Items from a data source
*****

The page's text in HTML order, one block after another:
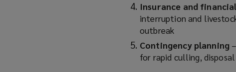
Insurance and
interruption and
outbreak
Contingency planning
for rapid culling,
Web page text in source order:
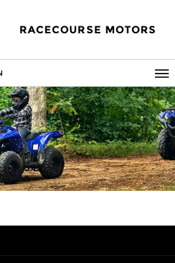
RACECOURSE MOTORS
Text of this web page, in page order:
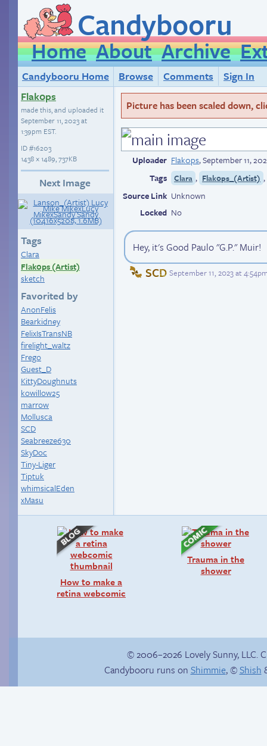
Candybooru
Home About Archive
Candybooru Home Browse Comments
Sign In
Flak0ps
made this, and uploaded it
September 11, 2023 at
1:39pm EST.
ID#16203
1438 × 1489, 737KB
Next Image
Tags
Clara
Flak0ps (Artist)
sketch
Favorited by
AnonFelis
Bearkidney
FelixIsTransNB
firelight_waltz
Frego
Guest_D
KittyDoughnuts
kowillow25
marrow
Mollusca
SCD
Seabreeze630
SkyDoc
Tiny-Liger
Tiptuk
whimsicalEden
xMasu
Picture has been scaled down,
Uploader Flak0ps,September 11,
Tags
Clara , Flak0ps_(Artist) ,
Source Link Unknown
Locked No
Hey, it's Good Paulo "G.P." Muir!
SCD September 11, 2023 at
How to make a
retina webcomic
Trauma in the
shower
© 2006–2026 Lovely Sunny, LLC.
Candybooru runs on Shimmie, ©Shish
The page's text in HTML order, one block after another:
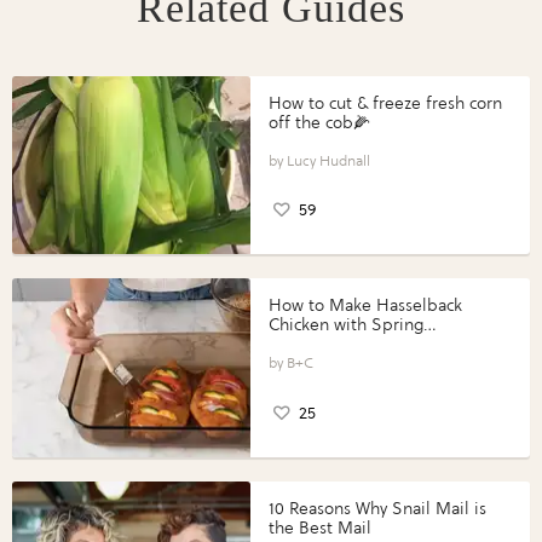
How to cut & freeze fresh corn
off the cob🌽
Lucy Hudnall
59
How to Make Hasselback
Chicken with Spring
Perfect Portions®
B+C
25
10 Reasons Why Snail Mail is
the Best Mail
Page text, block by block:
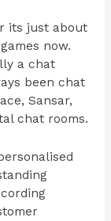
its just about
now.
a chat
been chat
Sansar,
chat rooms.
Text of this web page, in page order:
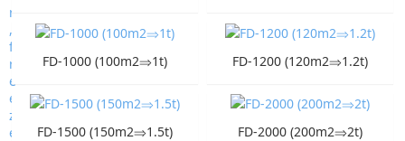
FD-1000 (100m2⇒1t) FD-1200 (120m2⇒1.2t)
FD-1500 (150m2⇒1.5t) FD-2000 (200m2⇒2t)
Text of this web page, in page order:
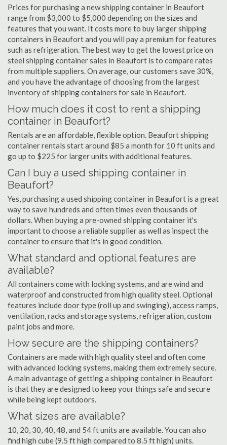
Prices for purchasing a new shipping container in Beaufort
range from $3,000 to $5,000 depending on the sizes and
features that you want. It costs more to buy larger shipping
containers in Beaufort and you will pay a premium for features
such as refrigeration. The best way to get the lowest price on
steel shipping container sales in Beaufort is to compare rates
from multiple suppliers. On average, our customers save 30%,
and you have the advantage of choosing from the largest
inventory of shipping containers for sale in Beaufort.
How much does it cost to rent a shipping
container in Beaufort?
Rentals are an affordable, flexible option. Beaufort shipping
container rentals start around $85 a month for 10 ft units and
go up to $225 for larger units with additional features.
Can I buy a used shipping container in
Beaufort?
Yes, purchasing a used shipping container in Beaufort is a great
way to save hundreds and often times even thousands of
dollars. When buying a pre-owned shipping container it's
important to choose a reliable supplier as well as inspect the
container to ensure that it's in good condition.
What standard and optional features are
available?
All containers come with locking systems, and are wind and
waterproof and constructed from high quality steel. Optional
features include door type (roll up and swinging), access ramps,
ventilation, racks and storage systems, refrigeration, custom
paint jobs and more.
How secure are the shipping containers?
Containers are made with high quality steel and often come
with advanced locking systems, making them extremely secure.
A main advantage of getting a shipping container in Beaufort
is that they are designed to keep your things safe and secure
while being kept outdoors.
What sizes are available?
10, 20, 30, 40, 48, and 54 ft units are available. You can also
find high cube (9.5 ft high compared to 8.5 ft high) units.
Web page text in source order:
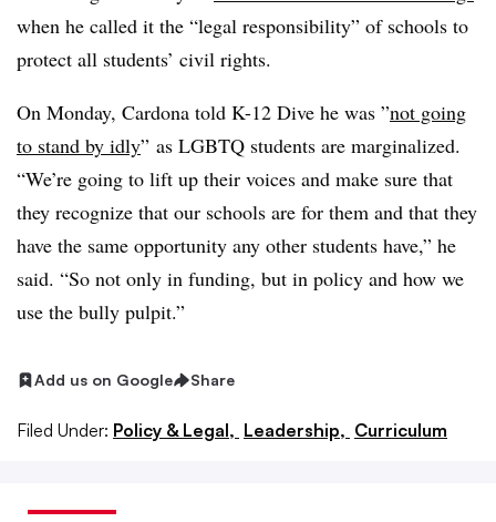
when he called it the “legal responsibility” of schools to
protect all students’ civil rights.
On Monday, Cardona told K-12 Dive he was ”not going
to stand by idly” as LGBTQ students are marginalized.
“We’re going to lift up their voices and make sure that
they recognize that our schools are for them and that they
have the same opportunity any other students have,” he
said. “So not only in funding, but in policy and how we
use the bully pulpit.”
Add us on Google Share
Filed Under: Policy & Legal, Leadership, Curriculum
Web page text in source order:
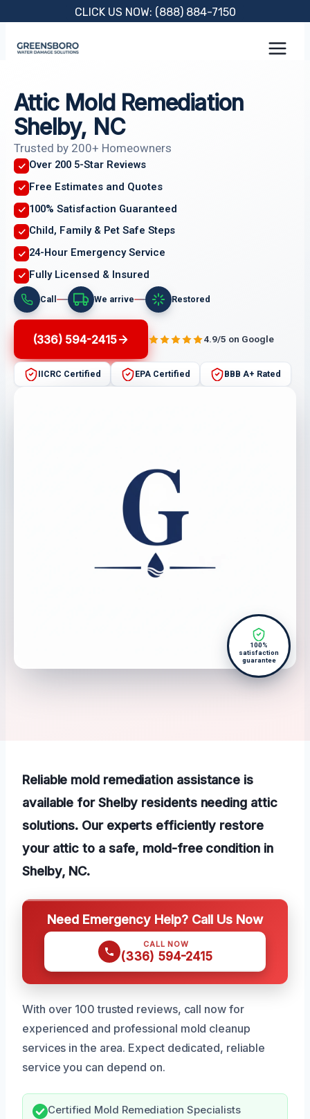
content
CLICK US NOW: (888) 884-7150
Attic Mold Remediation
Shelby, NC
Trusted by 200+ Homeowners
Over 200 5-Star Reviews
Free Estimates and Quotes
100% Satisfaction Guaranteed
Child, Family & Pet Safe Steps
24-Hour Emergency Service
Fully Licensed & Insured
Call We arrive Restored
(336) 594-2415 4.9/5 on Google
IICRC Certified EPA Certified BBB A+ Rated
100%
satisfaction
guarantee
Reliable mold remediation assistance is
available for Shelby residents needing attic
solutions. Our experts efficiently restore
your attic to a safe, mold-free condition in
Shelby, NC.
Need Emergency Help? Call Us Now
CALL NOW
(336) 594-2415
With over 100 trusted reviews, call now for
experienced and professional mold cleanup
services in the area. Expect dedicated, reliable
service you can depend on.
Certified Mold Remediation Specialists
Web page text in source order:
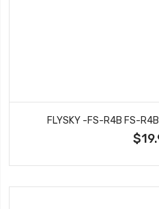
FLYSKY -FS-R4B FS-
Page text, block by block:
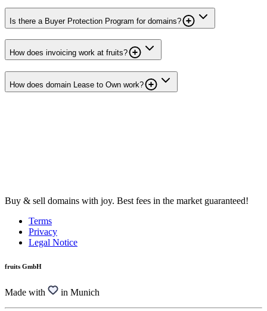
Is there a Buyer Protection Program for domains?
How does invoicing work at fruits?
How does domain Lease to Own work?
Buy & sell domains with joy. Best fees in the market guaranteed!
Terms
Privacy
Legal Notice
fruits GmbH
Made with in Munich
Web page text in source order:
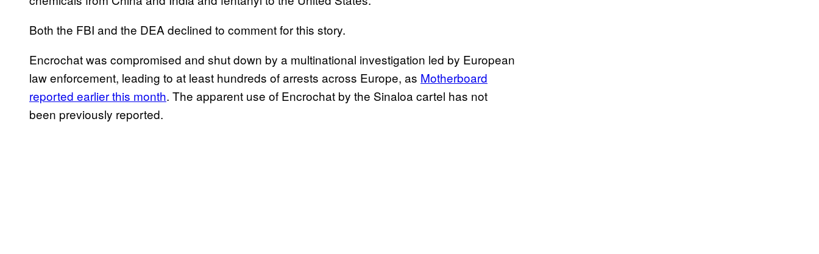
Both the FBI and the DEA declined to comment for this story.
Encrochat was compromised and shut down by a multinational investigation led by European
law enforcement, leading to at least hundreds of arrests across Europe, as Motherboard
reported earlier this month. The apparent use of Encrochat by the Sinaloa cartel has not
been previously reported.
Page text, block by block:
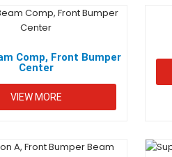
Comp, Front Bumper
Center
VIEW MORE
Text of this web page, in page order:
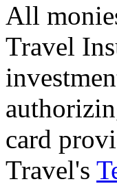
All
Travel
card
Travel's
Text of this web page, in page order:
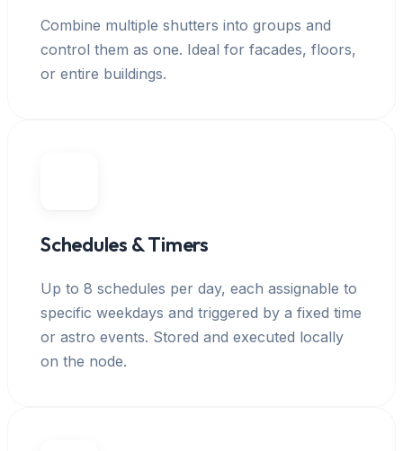
Combine multiple shutters into groups and
control them as one. Ideal for facades, floors,
or entire buildings.
Schedules & Timers
Up to 8 schedules per day, each assignable to
specific weekdays and triggered by a fixed time
or astro events. Stored and executed locally
on the node.
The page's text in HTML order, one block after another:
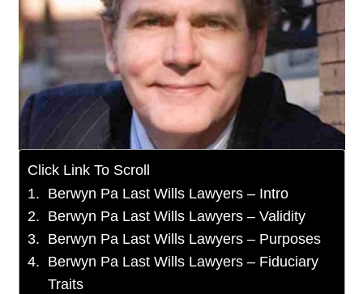
Click Link To Scroll
Berwyn Pa Last Wills Lawyers – Intro
Berwyn Pa Last Wills Lawyers – Validity
Berwyn Pa Last Wills Lawyers – Purposes
Berwyn Pa Last Wills Lawyers – Fiduciary
Traits
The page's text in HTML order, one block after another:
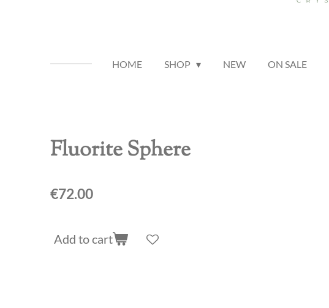
HOME SHOP NEW ON SALE
Fluorite Sphere
€72.00
Add to cart
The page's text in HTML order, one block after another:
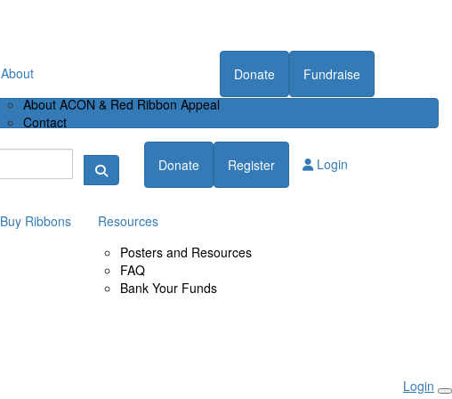
About
About ACON & Red Ribbon Appeal
Contact
Donate Fundraise
Donate Register Login
Buy Ribbons
Resources
Posters and Resources
FAQ
Bank Your Funds
Login
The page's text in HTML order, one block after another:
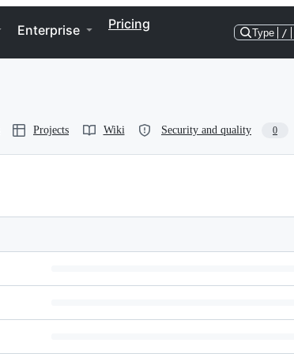
Enterprise Pricing
Type /
Projects Wiki Security and quality 0
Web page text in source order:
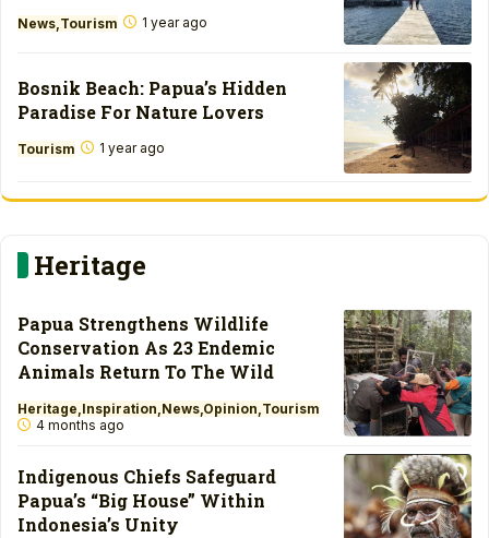
News Tourism 1 year ago
Bosnik Beach: Papua’s Hidden
Paradise For Nature Lovers
Tourism 1 year ago
Heritage
Papua Strengthens Wildlife
Conservation As 23 Endemic
Animals Return To The Wild
Heritage Inspiration News Opinion Tourism
4 months ago
Indigenous Chiefs Safeguard
Papua’s “Big House” Within
Indonesia’s Unity

*****

The records are to be retyped in full and exactly, with no image carried over.

The page's text in HTML order, one block after another:
Insurance and
interruption and
outbreak
Contingency planning
for rapid culling,
Web page text in source order:
RACECOURSE MOTORS
Text of this web page, in page order:
Candybooru
Home About Archive
Candybooru Home Browse Comments
Sign In
Flak0ps
made this, and uploaded it
September 11, 2023 at
1:39pm EST.
ID#16203
1438 × 1489, 737KB
Next Image
Tags
Clara
Flak0ps (Artist)
sketch
Favorited by
AnonFelis
Bearkidney
FelixIsTransNB
firelight_waltz
Frego
Guest_D
KittyDoughnuts
kowillow25
marrow
Mollusca
SCD
Seabreeze630
SkyDoc
Tiny-Liger
Tiptuk
whimsicalEden
xMasu
Picture has been scaled down,
Uploader Flak0ps,September 11,
Tags
Clara , Flak0ps_(Artist) ,
Source Link Unknown
Locked No
Hey, it's Good Paulo "G.P." Muir!
SCD September 11, 2023 at
How to make a
retina webcomic
Trauma in the
shower
© 2006–2026 Lovely Sunny, LLC.
Candybooru runs on Shimmie, ©Shish
The page's text in HTML order, one block after another:
How to cut & freeze fresh corn
off the cob🌽
Lucy Hudnall
59
How to Make Hasselback
Chicken with Spring
Perfect Portions®
B+C
25
10 Reasons Why Snail Mail is
the Best Mail
Page text, block by block:
its just about
now.
a chat
been chat
Sansar,
chat rooms.
Text of this web page, in page order:
FD-1000 (100m2⇒1t) FD-1200 (120m2⇒1.2t)
FD-1500 (150m2⇒1.5t) FD-2000 (200m2⇒2t)
Text of this web page, in page order:
Prices for purchasing a new shipping container in Beaufort
range from $3,000 to $5,000 depending on the sizes and
features that you want. It costs more to buy larger shipping
containers in Beaufort and you will pay a premium for features
such as refrigeration. The best way to get the lowest price on
steel shipping container sales in Beaufort is to compare rates
from multiple suppliers. On average, our customers save 30%,
and you have the advantage of choosing from the largest
inventory of shipping containers for sale in Beaufort.
How much does it cost to rent a shipping
container in Beaufort?
Rentals are an affordable, flexible option. Beaufort shipping
container rentals start around $85 a month for 10 ft units and
go up to $225 for larger units with additional features.
Can I buy a used shipping container in
Beaufort?
Yes, purchasing a used shipping container in Beaufort is a great
way to save hundreds and often times even thousands of
dollars. When buying a pre-owned shipping container it's
important to choose a reliable supplier as well as inspect the
container to ensure that it's in good condition.
What standard and optional features are
available?
All containers come with locking systems, and are wind and
waterproof and constructed from high quality steel. Optional
features include door type (roll up and swinging), access ramps,
ventilation, racks and storage systems, refrigeration, custom
paint jobs and more.
How secure are the shipping containers?
Containers are made with high quality steel and often come
with advanced locking systems, making them extremely secure.
A main advantage of getting a shipping container in Beaufort
is that they are designed to keep your things safe and secure
while being kept outdoors.
What sizes are available?
10, 20, 30, 40, 48, and 54 ft units are available. You can also
find high cube (9.5 ft high compared to 8.5 ft high) units.
Web page text in source order:
when he called it the “legal responsibility” of schools to
protect all students’ civil rights.
On Monday, Cardona told K-12 Dive he was ”not going
to stand by idly” as LGBTQ students are marginalized.
“We’re going to lift up their voices and make sure that
they recognize that our schools are for them and that they
have the same opportunity any other students have,” he
said. “So not only in funding, but in policy and how we
use the bully pulpit.”
Add us on Google Share
Filed Under: Policy & Legal, Leadership, Curriculum
Web page text in source order:
content
CLICK US NOW: (888) 884-7150
Attic Mold Remediation
Shelby, NC
Trusted by 200+ Homeowners
Over 200 5-Star Reviews
Free Estimates and Quotes
100% Satisfaction Guaranteed
Child, Family & Pet Safe Steps
24-Hour Emergency Service
Fully Licensed & Insured
Call We arrive Restored
(336) 594-2415 4.9/5 on Google
IICRC Certified EPA Certified BBB A+ Rated
100%
satisfaction
guarantee
Reliable mold remediation assistance is
available for Shelby residents needing attic
solutions. Our experts efficiently restore
your attic to a safe, mold-free condition in
Shelby, NC.
Need Emergency Help? Call Us Now
CALL NOW
(336) 594-2415
With over 100 trusted reviews, call now for
experienced and professional mold cleanup
services in the area. Expect dedicated, reliable
service you can depend on.
Certified Mold Remediation Specialists
Web page text in source order:
FLYSKY -FS-R4B FS-
Page text, block by block:
Is there a Buyer Protection Program for domains?
How does invoicing work at fruits?
How does domain Lease to Own work?
Buy & sell domains with joy. Best fees in the market guaranteed!
Terms
Privacy
Legal Notice
fruits GmbH
Made with in Munich
Web page text in source order:
Both the FBI and the DEA declined to comment for this story.
Encrochat was compromised and shut down by a multinational investigation led by European
law enforcement, leading to at least hundreds of arrests across Europe, as Motherboard
reported earlier this month. The apparent use of Encrochat by the Sinaloa cartel has not
been previously reported.
Page text, block by block:
Comp, Front Bumper
Center
VIEW MORE
Text of this web page, in page order:
All
Travel
card
Travel's
Text of this web page, in page order:
Combine multiple shutters into groups and
control them as one. Ideal for facades, floors,
or entire buildings.
Schedules & Timers
Up to 8 schedules per day, each assignable to
specific weekdays and triggered by a fixed time
or astro events. Stored and executed locally
on the node.
The page's text in HTML order, one block after another:
Click Link To Scroll
Berwyn Pa Last Wills Lawyers – Intro
Berwyn Pa Last Wills Lawyers – Validity
Berwyn Pa Last Wills Lawyers – Purposes
Berwyn Pa Last Wills Lawyers – Fiduciary
Traits
The page's text in HTML order, one block after another:
HOME SHOP NEW ON SALE
Fluorite Sphere
€72.00
Add to cart
The page's text in HTML order, one block after another:
About
About ACON & Red Ribbon Appeal
Contact
Donate Fundraise
Donate Register Login
Buy Ribbons
Resources
Posters and Resources
FAQ
Bank Your Funds
Login
The page's text in HTML order, one block after another:
Enterprise Pricing
Type /
Projects Wiki Security and quality 0
Web page text in source order:
News Tourism 1 year ago
Bosnik Beach: Papua’s Hidden
Paradise For Nature Lovers
Tourism 1 year ago
Heritage
Papua Strengthens Wildlife
Conservation As 23 Endemic
Animals Return To The Wild
Heritage Inspiration News Opinion Tourism
4 months ago
Indigenous Chiefs Safeguard
Papua’s “Big House” Within
Indonesia’s Unity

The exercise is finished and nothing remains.